I thought I was done here but you keep bringing it back. Nobody here needs me to pat their back. *I'm back now because you're a moron.* @hawgrider, @Coastie dad and @Denton did not ask for my assistance. Nor do I offer it even though they are my friends. *YOU'RE A SELF RIGHTEOUS IDIOT WHO IS FULL OF HIMSELF. YOU BELIEVE ONLY YOU ARE RIGHT AND THOSE WHO DISAGREE ARE WRONG. A SELF RIGHTEOUS POMPOUS IDIOT.* THAT'S what gets me fired up. 2 years in school and 2 years as an apprentice. Now you're a f**king expert. I tend to respect others opinions and sometimes learn from them. Some I totally disagree with and will either state as much or keep out of it. BUT you have reached a point where anyone who disagrees with you is attacking you or trolling you. smh You are a psychiatrists dream come true.

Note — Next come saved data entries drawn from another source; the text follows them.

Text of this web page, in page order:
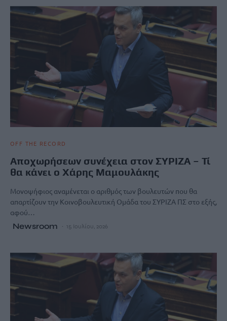
OFF THE RECORD
Αποχωρήσεων συνέχεια στον ΣΥΡΙΖΑ – Τί
θα κάνει ο Χάρης Μαμουλάκης
Μονοψήφιος αναμένεται ο αριθμός των βουλευτών που θα
απαρτίζουν την Κοινοβουλευτική Ομάδα του ΣΥΡΙΖΑ ΠΣ στο εξής,
αφού…
Newsroom 15 Ιουλίου, 2026

You talk about Jesus. Yes he tore up the temple because they dishonored the Father. But to the Sanhedrin did he punch out the high priest? Did he attack anyone in the Sanhedrin who wanted him killed? Even in the garden of Gethsemane when Peter cut of the ear off the guard, Jesus stepped in between them to stop the attack from escalating. Back at the high priests house did he go full on ninja or ******* when they beat him up? Did Jesus go full on brawling ******* in any situation that you can state? Even when He dealt with demons, He did it with dignity. Jesus did know there would be violent attacks on the Apostles, and even warned them. All but John died a martyr. Did they go full on *******? Did Philip go on the attack when he was stoned to death? Did Paul fight back when he was attacked in nearly every town he went to? So don't try that sh*t with me. That dog don't hunt.

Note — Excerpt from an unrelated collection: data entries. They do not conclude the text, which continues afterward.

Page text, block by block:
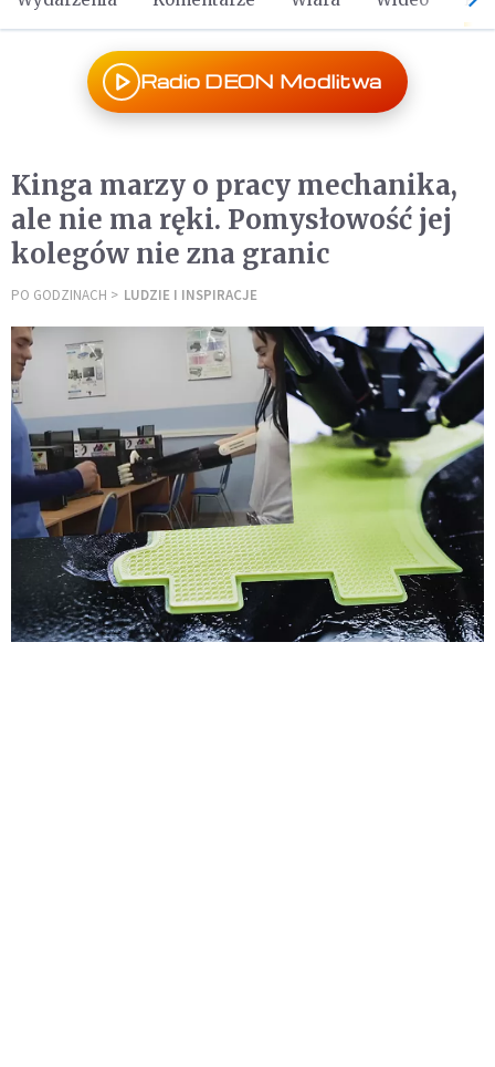
Radio DEON Modlitwa
Kinga marzy o pracy mechanika,
ale nie ma ręki. Pomysłowość jej
kolegów nie zna granic
PO GODZINACH LUDZIE I INSPIRACJE

*Your attacks are childish. They demean you and your position.* I agree with @rice patty daddy. You show your true self in private. Me, I am what I am. What you see is what you get in private or in person. Like it or not, this is me. I ask no one to like me. Either you do or you don't. If you do then you have a good friend. If you don't well, that's your loss. I don't have time nor the patience to play games, being different in public than I am in private.


----------



## Denton (Sep 18, 2012)

inceptor said:


> I thought I was done here but you keep bringing it back. Nobody here needs me to pat their back. *I'm back now because you're a moron.* @hawgrider, @Coastie dad and @Denton did not ask for my assistance. Nor do I offer it even though they are my friends. *YOU'RE A SELF RIGHTEOUS IDIOT WHO IS FULL OF HIMSELF. YOU BELIEVE ONLY YOU ARE RIGHT AND THOSE WHO DISAGREE ARE WRONG. A SELF RIGHTEOUS POMPOUS IDIOT.* THAT'S what gets me fired up. 2 years in school and 2 years as an apprentice. Now you're a f**king expert. I tend to respect others opinions and sometimes learn from them. Some I totally disagree with and will either state as much or keep out of it. BUT you have reached a point where anyone who disagrees with you is attacking you or trolling you. smh You are a psychiatrists dream come true.
> 
> You talk about Jesus. Yes he tore up the temple because they dishonored the Father. But to the Sanhedrin did he punch out the high priest? Did he attack anyone in the Sanhedrin who wanted him killed? Even in the garden of Gethsemane when Peter cut of the ear off the guard, Jesus stepped in between them to stop the attack from escalating. Back at the high priests house did he go full on ninja or ******* when they beat him up? Did Jesus go full on brawling ******* in any situation that you can state? Even when He dealt with demons, He did it with dignity. Jesus did know there would be violent attacks on the Apostles, and even warned them. All but John died a martyr. Did they go full on *******? Did Philip go on the attack when he was stoned to death? Did Paul fight back when he was attacked in nearly every town he went to? So don't try that sh*t with me. That dog don't hunt.
> 
> *Your attacks are childish. They demean you and your position.* I agree with @rice patty daddy. You show your true self in private. Me, I am what I am. What you see is what you get in private or in person. Like it or not, this is me. I ask no one to like me. Either you do or you don't. If you do then you have a good friend. If you don't well, that's your loss. I don't have time nor the patience to play games, being different in public than I am in private.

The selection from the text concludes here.